• EXERCISE AIM: Among the entries below, the lines from the one with "with this option, only" up to and including the one with "search field based on preferred body" are to be restated exactly, without pictures.

• DATA RECORDS:

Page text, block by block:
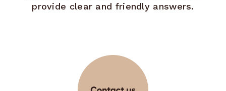
provide clear and friendly answers.
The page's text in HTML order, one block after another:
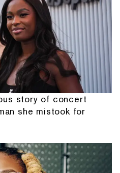
story of concert
she mistook for
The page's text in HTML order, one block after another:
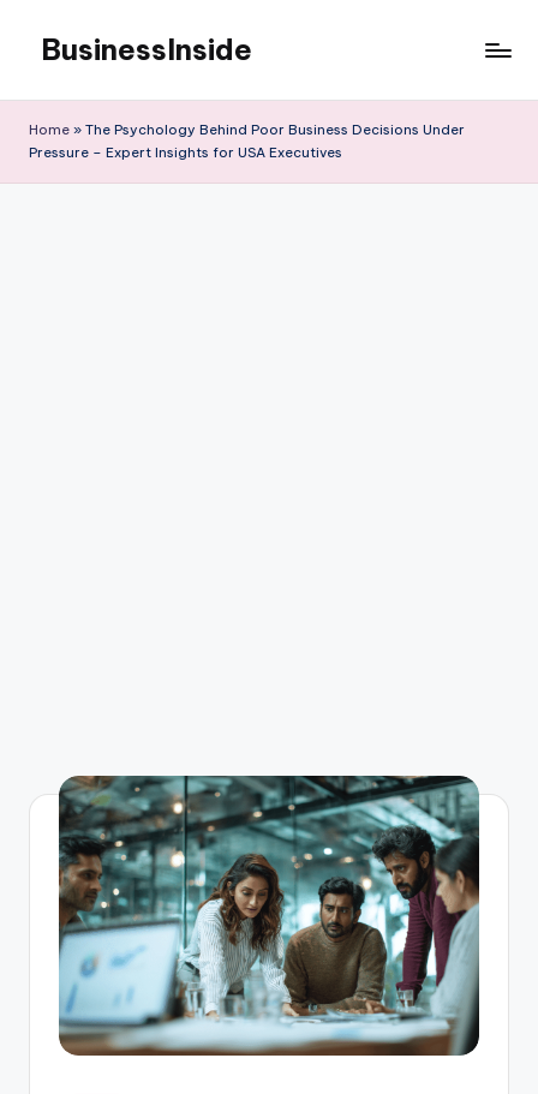
content
BusinessInside
Home » The Psychology Behind Poor Business Decisions Under
Pressure – Expert Insights for USA Executives
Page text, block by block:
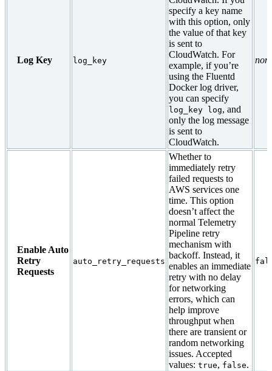
Log Key log_key
specify a key name
with this option, only
the value of that key
is sent to
CloudWatch. For
example, if you’re
using the Fluentd
Docker log driver,
you can specify
log_key log, and
only the log message
is sent to
CloudWatch.
Enable Auto
Retry
Requests
auto_retry_requests
Whether to
immediately retry
failed requests to
AWS services one
time. This option
doesn’t affect the
normal Telemetry
Pipeline retry
mechanism with
backoff. Instead, it
enables an immediate
retry with no delay
for networking
errors, which can
help improve
throughput when
there are transient or
random networking
issues. Accepted
values: true, false.
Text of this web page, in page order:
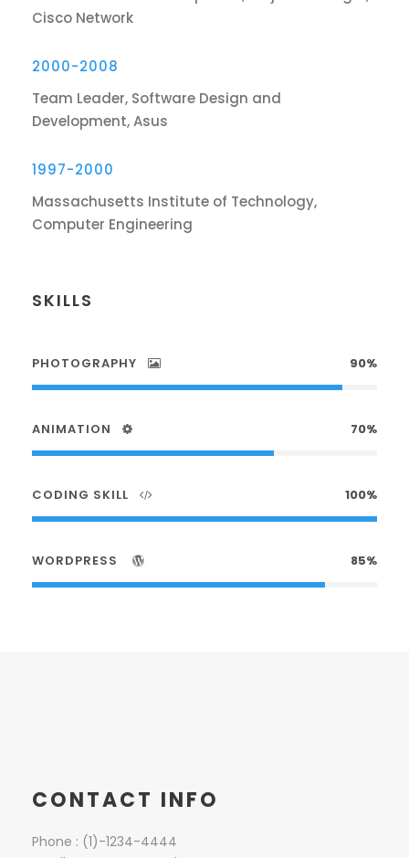
Cisco Network
2000-2008
Team Leader, Software Design and
Development, Asus
1997-2000
Massachusetts Institute of Technology,
Computer Engineering
SKILLS
PHOTOGRAPHY 90%
ANIMATION 70%
CODING SKILL 100%
WORDPRESS 85%
CONTACT INFO
Phone : (1)-1234-4444
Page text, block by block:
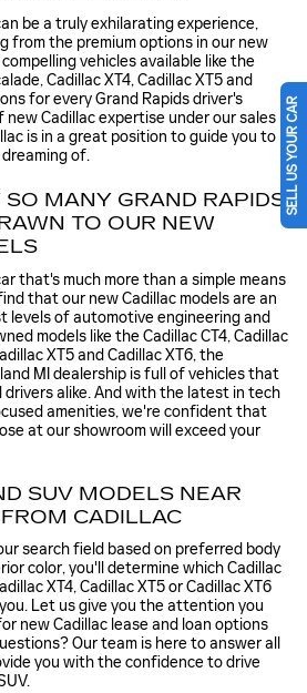
be a truly exhilarating experience,
from the premium options in our new
vehicles available like the
Cadillac XT4, Cadillac XT5 and
for every Grand Rapids driver's
Cadillac expertise under our sales
is in a great position to guide you to
of.
MANY GRAND RAPIDS
TO OUR NEW
that's much more than a simple means
that our new Cadillac models are an
levels of automotive engineering and
models like the Cadillac CT4, Cadillac
XT5 and Cadillac XT6, the
MI dealership is full of vehicles that
drivers alike. And with the latest in tech
amenities, we're confident that
at our showroom will exceed your
SUV MODELS NEAR
CADILLAC
search field based on preferred body
color, you'll determine which Cadillac
XT4, Cadillac XT5 or Cadillac XT6
Let us give you the attention you
new Cadillac lease and loan options
Our team is here to answer all
you with the confidence to drive
SELL US YOUR CAR
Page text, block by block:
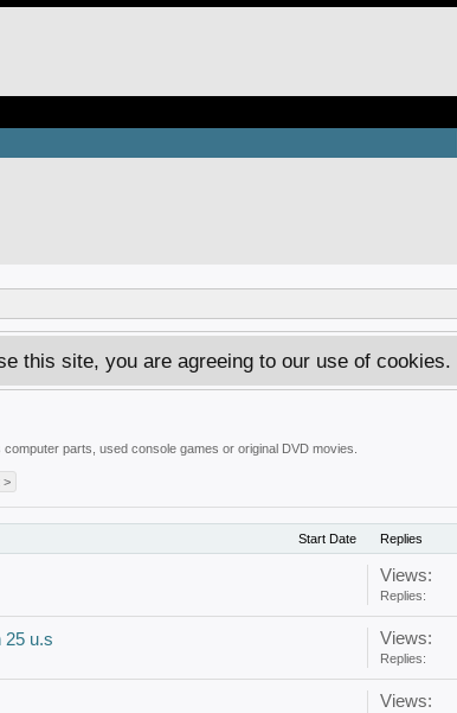
this site, you are agreeing to our use of cookies.
parts, used console games or original DVD movies.
>
Start Date Replies
Views:
Replies:
25 u.s Views:
Replies:
Views:
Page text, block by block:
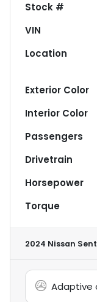
Stock #
VIN
Location
Exterior Color
Interior Color
Passengers
Drivetrain
Horsepower
Torque
2024 Nissan
Adaptive
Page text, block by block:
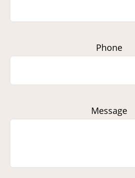
Phone
Message
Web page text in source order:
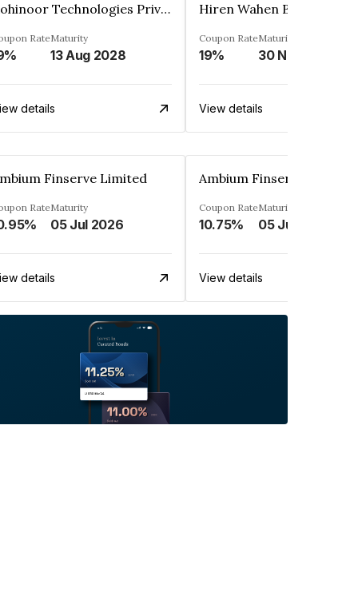
Kohinoor Technologies Private Limited
RateMaturity
13 Aug 2028
details
Coupon Rate
19%
Maturity
View details
Finserve Limited
RateMaturity
05 Jul 2026
details
Ambium Finserve Limited
Coupon Rate
10.75%
Maturity
05 Jul 2026
View details
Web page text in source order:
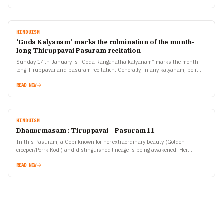
HINDUISM
‘Goda Kalyanam’ marks the culmination of the month-
long Thiruppavai Pasuram recitation
Sunday 14th January is “Goda Ranganatha kalyanam” marks the month
long Tiruppavai and pasuram recitation. Generally, in any kalyanam, be it
READ NOW
HINDUISM
Dhanurmasam : Tiruppavai – Pasuram 11
In this Pasuram, a Gopi known for her extraordinary beauty (Golden
creeper/Porrk Kodi) and distinguished lineage is being awakened. Her
READ NOW

• SOLUTION TO THE EXERCISE:
with this option, only
the value of that key
is sent to
CloudWatch. For
example, if you’re
using the Fluentd
Docker log driver,
you can specify
log_key log, and
only the log message
is sent to
CloudWatch.
Enable Auto
Retry
Requests
auto_retry_requests
Whether to
immediately retry
failed requests to
AWS services one
time. This option
doesn’t affect the
normal Telemetry
Pipeline retry
mechanism with
backoff. Instead, it
enables an immediate
retry with no delay
for networking
errors, which can
help improve
throughput when
there are transient or
random networking
issues. Accepted
values: true, false.
Text of this web page, in page order:
Cisco Network
2000-2008
Team Leader, Software Design and
Development, Asus
1997-2000
Massachusetts Institute of Technology,
Computer Engineering
SKILLS
PHOTOGRAPHY 90%
ANIMATION 70%
CODING SKILL 100%
WORDPRESS 85%
CONTACT INFO
Phone : (1)-1234-4444
Page text, block by block:
be a truly exhilarating experience,
from the premium options in our new
vehicles available like the
Cadillac XT4, Cadillac XT5 and
for every Grand Rapids driver's
Cadillac expertise under our sales
is in a great position to guide you to
of.
MANY GRAND RAPIDS
TO OUR NEW
that's much more than a simple means
that our new Cadillac models are an
levels of automotive engineering and
models like the Cadillac CT4, Cadillac
XT5 and Cadillac XT6, the
MI dealership is full of vehicles that
drivers alike. And with the latest in tech
amenities, we're confident that
at our showroom will exceed your
SUV MODELS NEAR
CADILLAC
search field based on preferred body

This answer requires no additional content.